**Data extract:**
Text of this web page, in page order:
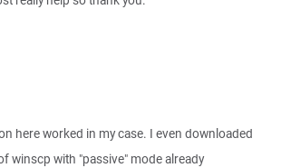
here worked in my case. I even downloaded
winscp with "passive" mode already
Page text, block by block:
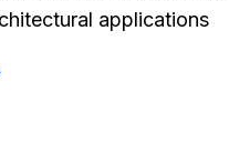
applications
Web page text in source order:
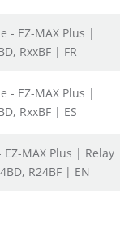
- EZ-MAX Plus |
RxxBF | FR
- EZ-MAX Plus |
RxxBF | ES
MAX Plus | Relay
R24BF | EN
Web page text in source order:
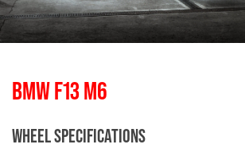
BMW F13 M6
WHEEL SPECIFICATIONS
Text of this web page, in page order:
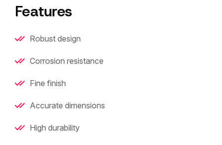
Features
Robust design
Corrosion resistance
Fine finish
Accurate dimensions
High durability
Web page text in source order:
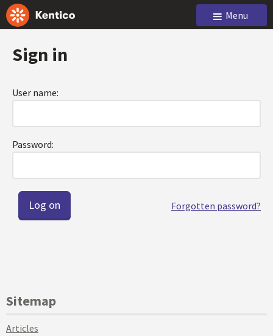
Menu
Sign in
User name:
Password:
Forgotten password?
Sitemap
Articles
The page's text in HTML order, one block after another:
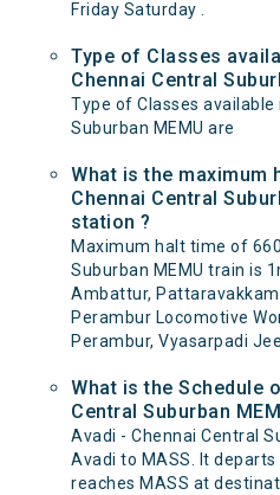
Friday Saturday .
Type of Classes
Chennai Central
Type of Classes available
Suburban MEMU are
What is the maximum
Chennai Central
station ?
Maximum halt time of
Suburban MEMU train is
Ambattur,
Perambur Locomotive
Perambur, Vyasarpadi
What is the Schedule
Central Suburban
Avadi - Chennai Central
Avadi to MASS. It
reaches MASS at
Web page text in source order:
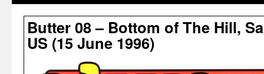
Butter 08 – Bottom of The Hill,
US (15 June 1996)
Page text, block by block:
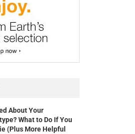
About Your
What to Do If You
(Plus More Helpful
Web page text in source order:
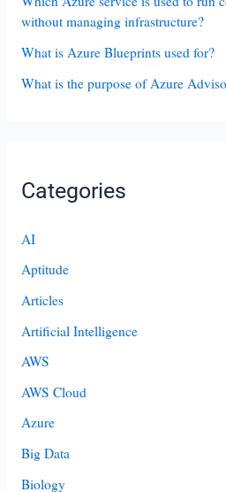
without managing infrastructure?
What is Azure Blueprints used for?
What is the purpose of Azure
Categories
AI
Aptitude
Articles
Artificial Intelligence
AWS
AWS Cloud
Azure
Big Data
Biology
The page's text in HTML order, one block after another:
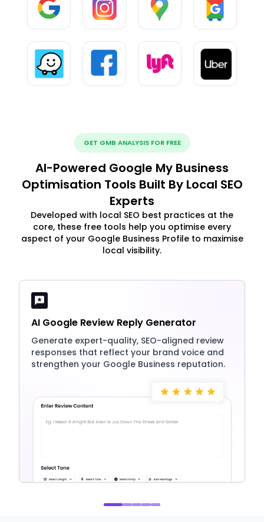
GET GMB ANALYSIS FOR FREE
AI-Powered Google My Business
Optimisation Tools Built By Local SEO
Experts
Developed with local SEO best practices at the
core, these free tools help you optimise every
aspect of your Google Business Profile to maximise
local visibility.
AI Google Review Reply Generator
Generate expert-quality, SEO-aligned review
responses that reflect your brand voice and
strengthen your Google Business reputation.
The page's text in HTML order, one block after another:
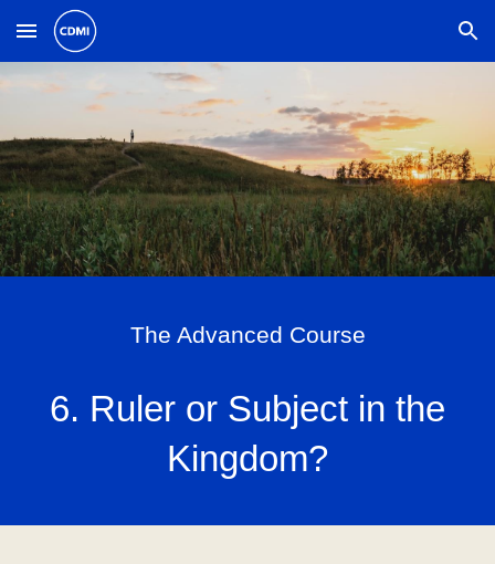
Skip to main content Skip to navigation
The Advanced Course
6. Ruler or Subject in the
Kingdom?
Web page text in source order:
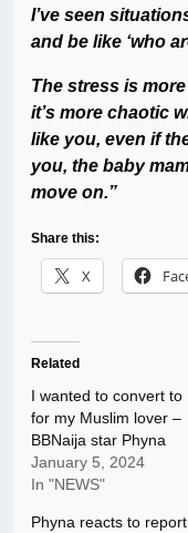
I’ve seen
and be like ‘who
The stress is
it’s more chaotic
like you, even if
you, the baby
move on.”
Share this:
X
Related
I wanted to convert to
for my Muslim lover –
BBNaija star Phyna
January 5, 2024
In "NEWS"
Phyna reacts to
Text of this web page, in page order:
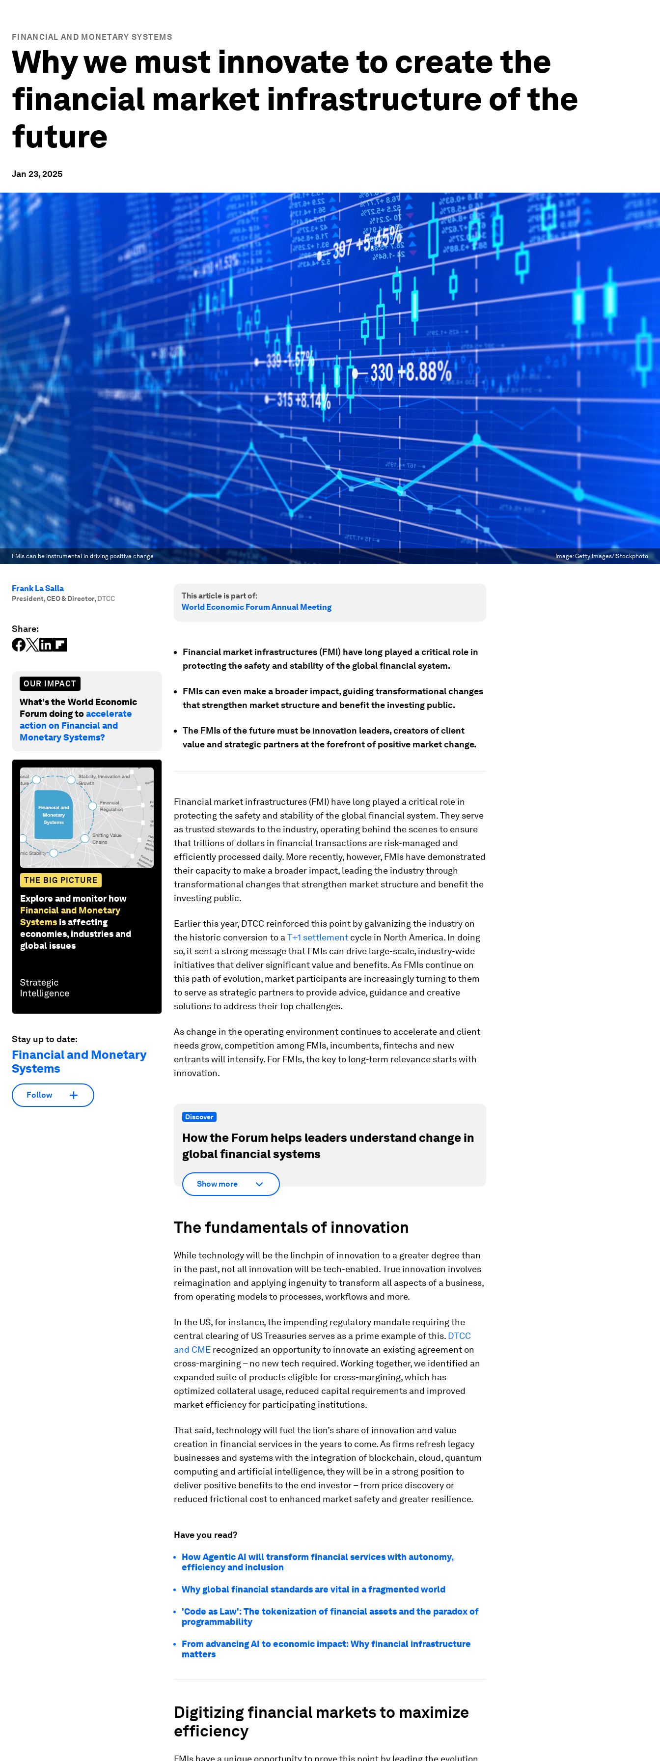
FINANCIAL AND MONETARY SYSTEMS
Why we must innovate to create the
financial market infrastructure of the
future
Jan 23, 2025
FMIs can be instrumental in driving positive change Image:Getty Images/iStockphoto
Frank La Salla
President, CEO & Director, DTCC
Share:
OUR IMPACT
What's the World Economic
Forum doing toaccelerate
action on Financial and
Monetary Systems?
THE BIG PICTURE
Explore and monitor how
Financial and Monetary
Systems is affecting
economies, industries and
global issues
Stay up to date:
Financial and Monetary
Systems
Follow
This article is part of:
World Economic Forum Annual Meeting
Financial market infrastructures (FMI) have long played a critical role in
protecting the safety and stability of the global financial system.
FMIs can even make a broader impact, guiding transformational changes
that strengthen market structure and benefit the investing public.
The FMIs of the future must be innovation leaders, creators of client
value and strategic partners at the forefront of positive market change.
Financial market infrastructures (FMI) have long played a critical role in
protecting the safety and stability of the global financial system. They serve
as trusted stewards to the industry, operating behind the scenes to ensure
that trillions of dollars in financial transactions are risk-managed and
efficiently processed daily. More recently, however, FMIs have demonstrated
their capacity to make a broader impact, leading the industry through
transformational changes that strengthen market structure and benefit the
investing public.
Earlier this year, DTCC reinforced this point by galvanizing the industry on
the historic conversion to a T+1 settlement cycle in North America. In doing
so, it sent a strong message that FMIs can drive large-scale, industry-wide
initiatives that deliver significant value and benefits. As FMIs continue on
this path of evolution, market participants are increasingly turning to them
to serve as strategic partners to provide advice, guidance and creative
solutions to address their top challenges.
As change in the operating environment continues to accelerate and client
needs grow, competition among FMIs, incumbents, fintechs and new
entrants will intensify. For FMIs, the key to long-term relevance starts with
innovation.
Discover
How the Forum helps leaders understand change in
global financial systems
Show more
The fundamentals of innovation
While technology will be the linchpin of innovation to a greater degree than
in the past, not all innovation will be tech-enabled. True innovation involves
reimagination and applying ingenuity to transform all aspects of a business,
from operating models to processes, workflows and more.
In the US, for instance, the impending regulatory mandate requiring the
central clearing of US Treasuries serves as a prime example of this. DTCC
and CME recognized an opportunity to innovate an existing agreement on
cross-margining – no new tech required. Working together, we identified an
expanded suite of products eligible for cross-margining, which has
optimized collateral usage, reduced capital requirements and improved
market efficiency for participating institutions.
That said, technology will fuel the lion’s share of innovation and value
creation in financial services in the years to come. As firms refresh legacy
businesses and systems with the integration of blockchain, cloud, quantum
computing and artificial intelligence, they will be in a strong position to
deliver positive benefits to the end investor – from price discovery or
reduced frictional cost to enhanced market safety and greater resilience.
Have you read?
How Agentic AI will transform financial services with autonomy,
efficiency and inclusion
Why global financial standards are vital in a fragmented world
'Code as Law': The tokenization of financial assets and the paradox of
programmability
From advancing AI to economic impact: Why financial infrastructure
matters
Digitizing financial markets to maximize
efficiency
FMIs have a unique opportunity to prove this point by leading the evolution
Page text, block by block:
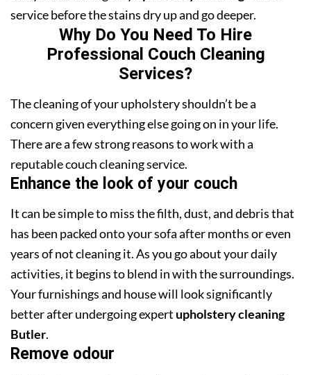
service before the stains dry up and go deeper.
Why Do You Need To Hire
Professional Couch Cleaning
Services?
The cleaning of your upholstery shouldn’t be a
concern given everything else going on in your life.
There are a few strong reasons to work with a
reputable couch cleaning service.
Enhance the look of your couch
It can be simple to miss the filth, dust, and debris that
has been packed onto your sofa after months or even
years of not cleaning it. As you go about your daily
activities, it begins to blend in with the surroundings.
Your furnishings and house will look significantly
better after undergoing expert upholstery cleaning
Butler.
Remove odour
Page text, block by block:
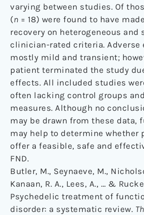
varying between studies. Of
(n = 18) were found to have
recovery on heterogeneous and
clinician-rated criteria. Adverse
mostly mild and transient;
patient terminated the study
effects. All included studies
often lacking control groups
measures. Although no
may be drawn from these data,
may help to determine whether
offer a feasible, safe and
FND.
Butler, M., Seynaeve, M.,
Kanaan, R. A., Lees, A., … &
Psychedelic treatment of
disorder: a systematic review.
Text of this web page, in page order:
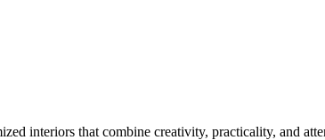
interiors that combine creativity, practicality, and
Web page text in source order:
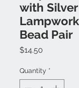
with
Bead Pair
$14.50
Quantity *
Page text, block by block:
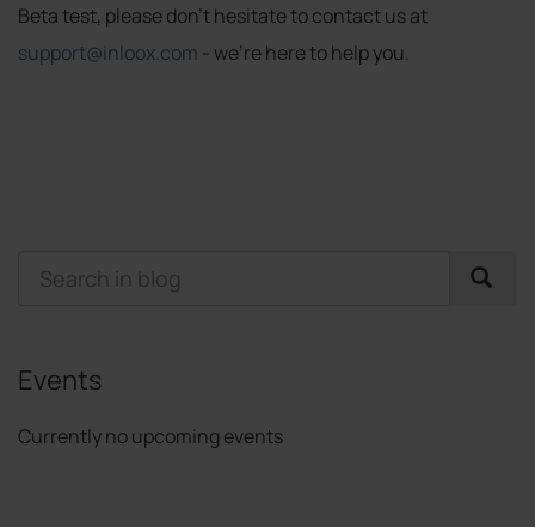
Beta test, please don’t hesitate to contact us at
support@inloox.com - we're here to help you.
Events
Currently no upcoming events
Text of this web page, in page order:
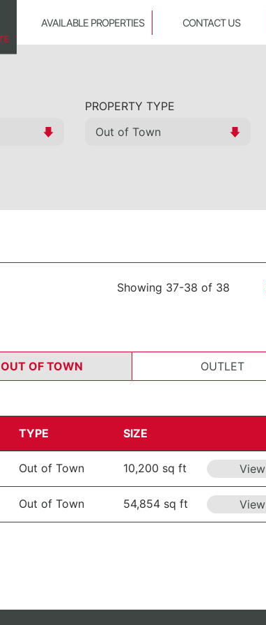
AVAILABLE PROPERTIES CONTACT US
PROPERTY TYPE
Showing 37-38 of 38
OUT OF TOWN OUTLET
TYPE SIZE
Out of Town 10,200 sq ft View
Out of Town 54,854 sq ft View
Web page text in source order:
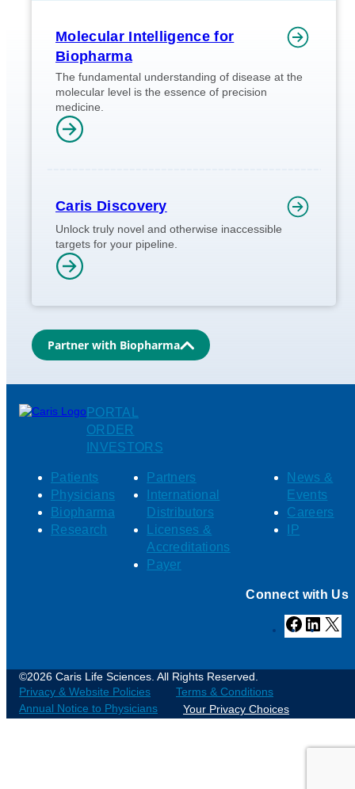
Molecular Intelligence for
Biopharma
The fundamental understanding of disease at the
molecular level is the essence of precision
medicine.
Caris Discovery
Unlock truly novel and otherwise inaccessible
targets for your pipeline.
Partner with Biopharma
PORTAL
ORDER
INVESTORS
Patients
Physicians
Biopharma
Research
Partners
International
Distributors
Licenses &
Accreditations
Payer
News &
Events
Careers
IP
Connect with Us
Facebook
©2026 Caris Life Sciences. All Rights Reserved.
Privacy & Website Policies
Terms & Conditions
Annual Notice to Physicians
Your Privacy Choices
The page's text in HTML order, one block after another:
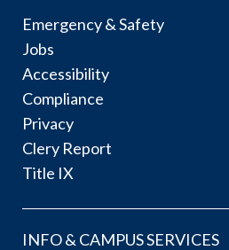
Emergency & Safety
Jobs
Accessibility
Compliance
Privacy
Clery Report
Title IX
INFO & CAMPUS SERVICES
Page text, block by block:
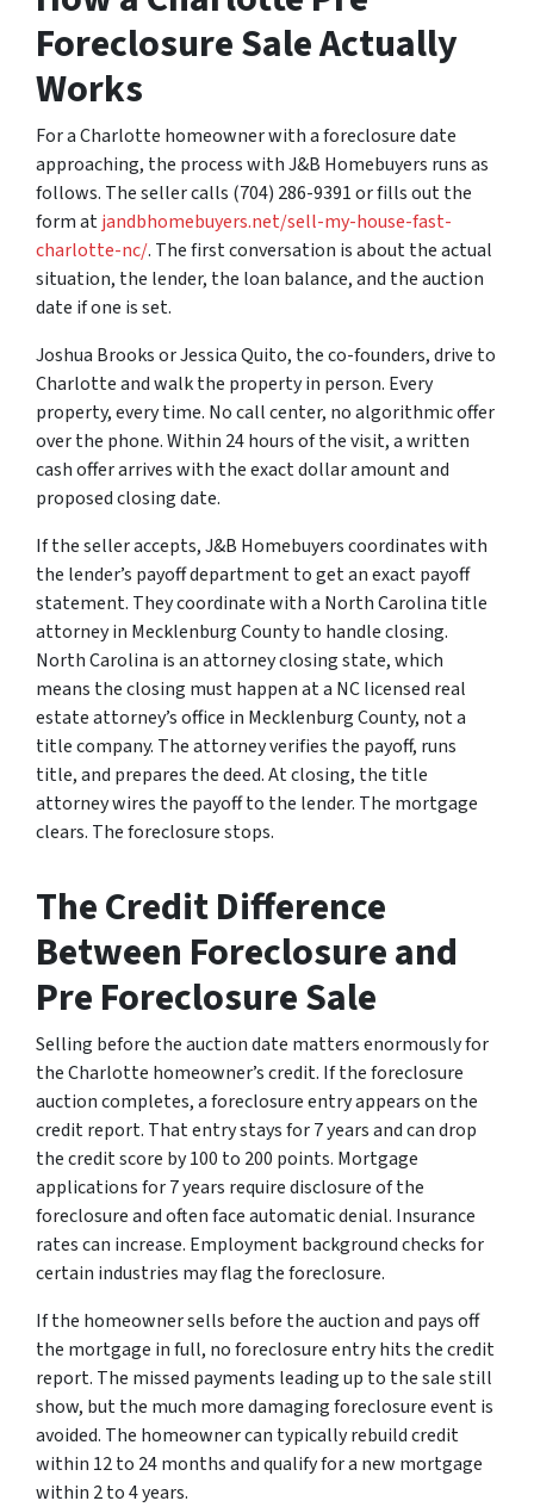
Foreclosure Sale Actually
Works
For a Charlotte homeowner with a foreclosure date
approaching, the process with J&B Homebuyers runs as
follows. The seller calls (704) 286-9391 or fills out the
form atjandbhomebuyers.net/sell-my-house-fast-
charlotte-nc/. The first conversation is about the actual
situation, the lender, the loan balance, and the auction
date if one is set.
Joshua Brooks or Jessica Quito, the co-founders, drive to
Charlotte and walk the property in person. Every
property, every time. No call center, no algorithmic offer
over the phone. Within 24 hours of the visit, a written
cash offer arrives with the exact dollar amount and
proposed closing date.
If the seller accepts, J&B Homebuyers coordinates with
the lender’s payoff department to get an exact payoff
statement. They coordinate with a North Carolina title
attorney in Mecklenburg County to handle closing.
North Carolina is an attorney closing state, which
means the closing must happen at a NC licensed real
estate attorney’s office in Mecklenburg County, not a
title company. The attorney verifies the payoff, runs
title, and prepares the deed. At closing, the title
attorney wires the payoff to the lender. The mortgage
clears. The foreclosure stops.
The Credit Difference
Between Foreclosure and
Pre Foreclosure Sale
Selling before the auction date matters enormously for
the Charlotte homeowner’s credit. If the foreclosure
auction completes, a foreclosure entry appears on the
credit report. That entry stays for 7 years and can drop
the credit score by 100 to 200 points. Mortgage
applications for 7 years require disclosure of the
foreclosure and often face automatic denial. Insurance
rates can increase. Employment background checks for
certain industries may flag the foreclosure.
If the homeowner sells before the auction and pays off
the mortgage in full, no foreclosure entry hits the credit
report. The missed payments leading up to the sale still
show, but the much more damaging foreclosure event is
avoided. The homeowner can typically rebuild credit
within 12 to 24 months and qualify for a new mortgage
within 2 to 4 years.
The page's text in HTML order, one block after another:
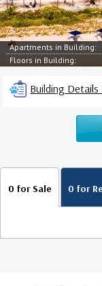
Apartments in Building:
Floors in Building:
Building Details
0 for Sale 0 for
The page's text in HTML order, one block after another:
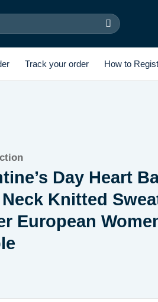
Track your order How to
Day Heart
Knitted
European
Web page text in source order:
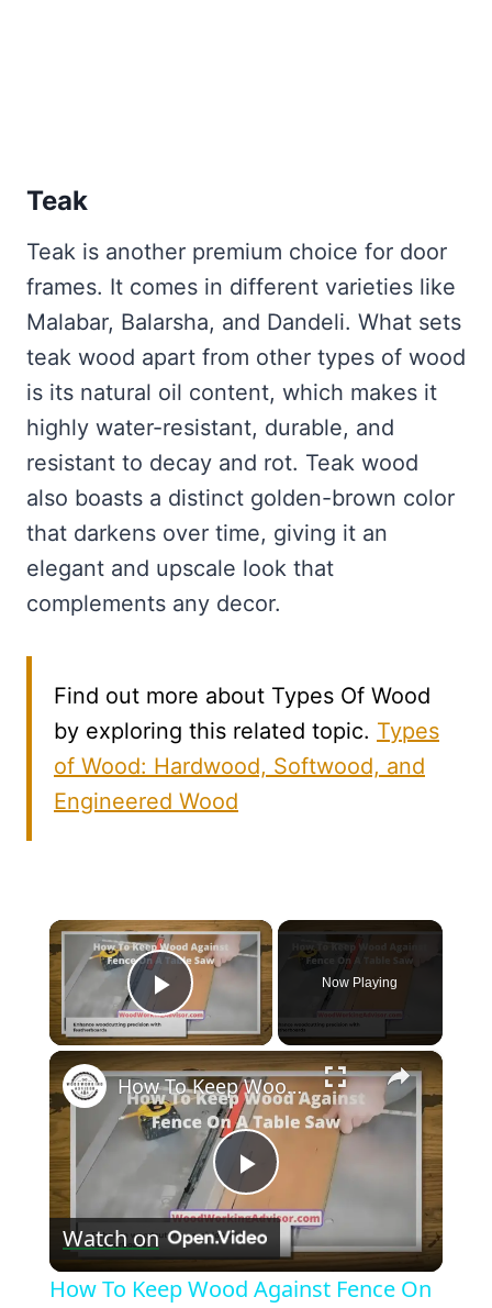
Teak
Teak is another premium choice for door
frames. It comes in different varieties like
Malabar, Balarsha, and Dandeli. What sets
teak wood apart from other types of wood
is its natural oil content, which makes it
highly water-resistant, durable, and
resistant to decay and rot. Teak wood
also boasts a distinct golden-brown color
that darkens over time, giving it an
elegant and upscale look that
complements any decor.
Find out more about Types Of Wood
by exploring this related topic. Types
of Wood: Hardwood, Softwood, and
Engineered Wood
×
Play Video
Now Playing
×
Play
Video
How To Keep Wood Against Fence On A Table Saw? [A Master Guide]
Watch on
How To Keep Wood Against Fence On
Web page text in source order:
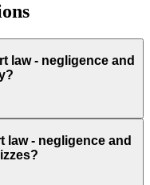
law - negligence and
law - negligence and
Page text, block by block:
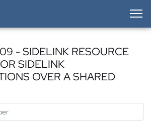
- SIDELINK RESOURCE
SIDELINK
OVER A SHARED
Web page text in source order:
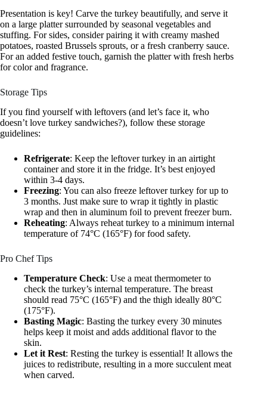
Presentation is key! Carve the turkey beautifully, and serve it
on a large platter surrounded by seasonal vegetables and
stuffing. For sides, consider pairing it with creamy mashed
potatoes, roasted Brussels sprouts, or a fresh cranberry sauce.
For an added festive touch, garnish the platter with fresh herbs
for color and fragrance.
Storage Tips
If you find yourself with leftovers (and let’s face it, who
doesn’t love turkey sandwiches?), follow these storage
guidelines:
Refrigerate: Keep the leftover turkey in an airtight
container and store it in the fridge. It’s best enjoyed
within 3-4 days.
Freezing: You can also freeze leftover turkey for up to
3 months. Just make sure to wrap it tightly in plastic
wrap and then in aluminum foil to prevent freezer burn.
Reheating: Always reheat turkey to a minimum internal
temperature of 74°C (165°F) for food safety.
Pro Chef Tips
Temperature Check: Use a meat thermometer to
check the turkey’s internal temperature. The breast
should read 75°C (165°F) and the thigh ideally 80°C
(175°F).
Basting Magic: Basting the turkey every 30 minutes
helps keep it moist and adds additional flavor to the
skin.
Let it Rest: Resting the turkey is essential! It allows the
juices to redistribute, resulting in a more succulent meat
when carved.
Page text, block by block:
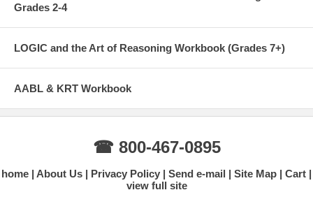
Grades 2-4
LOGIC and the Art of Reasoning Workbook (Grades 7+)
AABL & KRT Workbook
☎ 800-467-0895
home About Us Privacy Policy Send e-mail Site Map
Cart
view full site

**Exercise aim:**
Above are the records; return the lines in them from the one with "Distributors" to the one with "means the closing", inclusive, exactly and without images.

**Task solution:**
Distributors
Licenses &
Accreditations
Payer
News &
Events
Careers
IP
Connect with Us
Facebook
©2026 Caris Life Sciences. All Rights Reserved.
Privacy & Website Policies
Terms & Conditions
Annual Notice to Physicians
Your Privacy Choices
The page's text in HTML order, one block after another:
Emergency & Safety
Jobs
Accessibility
Compliance
Privacy
Clery Report
Title IX
INFO & CAMPUS SERVICES
Page text, block by block:
Foreclosure Sale Actually
Works
For a Charlotte homeowner with a foreclosure date
approaching, the process with J&B Homebuyers runs as
follows. The seller calls (704) 286-9391 or fills out the
form atjandbhomebuyers.net/sell-my-house-fast-
charlotte-nc/. The first conversation is about the actual
situation, the lender, the loan balance, and the auction
date if one is set.
Joshua Brooks or Jessica Quito, the co-founders, drive to
Charlotte and walk the property in person. Every
property, every time. No call center, no algorithmic offer
over the phone. Within 24 hours of the visit, a written
cash offer arrives with the exact dollar amount and
proposed closing date.
If the seller accepts, J&B Homebuyers coordinates with
the lender’s payoff department to get an exact payoff
statement. They coordinate with a North Carolina title
attorney in Mecklenburg County to handle closing.
North Carolina is an attorney closing state, which
means the closing must happen at a NC licensed real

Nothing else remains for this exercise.